Went to dinner last night and the boys were all talking World Cup, of course, having a great laugh. "You didn't have a good time did you?" came a question from the more sensitive end of the table... It wasn't the experience of Germany, work and the circumstances of Africa saw to that, but I wondered why she had had asked. "Your blog wasn't funny like last time." Reality check. And she is right.
Germany led itself to more humour. It was hard finding laughs in South Africa, where you pay someone to "look after" your car in a car park in broad daylight. Where there is obvious unending poverty around the next bend, or behind the next clump of burning bush. Where people are getting ripped off, or shot, by their own... Or you are being warned about holding a phone while walking down a nice middle class street in a country town the size of Ipswich. Where the humour of crowds and the songs that set them apart is nullified with a long loud drone.
Oh, there I go again...
The 2010 World Cup is funnier from back here. I've been on local radio a few times in the past two weeks reflecting on the latest games and stories. The Octopus is much funnier from here. Tim Cahill is much more heroic.
Tumbleweeds have been blowing through the blog. I remember four years ago, we came home and kept right on joking. We bought Harry Kewell's used drink bottle in an eBay auction. Bloody eBay, it never did turn up (nor did I ever send the 1 euro, I guess). We joked right on about Ashley Cole and ZZ blowing his top and headbutting Materazzi.
This time it was -  I guess because I'm in the middle of a 5000 words tournament wrap and a 160 page magazine IS - work.
The find memories this time will be all about the game.
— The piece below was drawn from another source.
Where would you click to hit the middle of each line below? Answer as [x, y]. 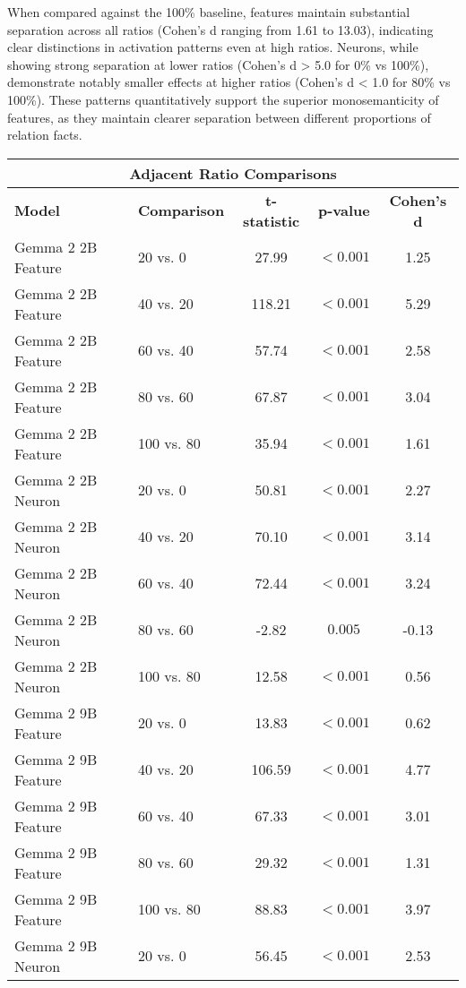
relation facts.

And Bob.
Two weeks ago I was at South Africa v Uruguay and my laptop presented me with the 'blue screen of death" just as I was coming to the end of a Diego Forlan story. It wouldn't restart so the boss of AP's coverage at the game, Bob Millward, sat patiently while I tapped it all out again on his machine, well after midnight.
Today I found out, from Twitter, that Bob died of a heart attack in his hotel room after the semifinal two days ago. I've known him 15 years but only worked with him a few times. Died alone in a hotel room working at the World Cup. There's nothing funny in that.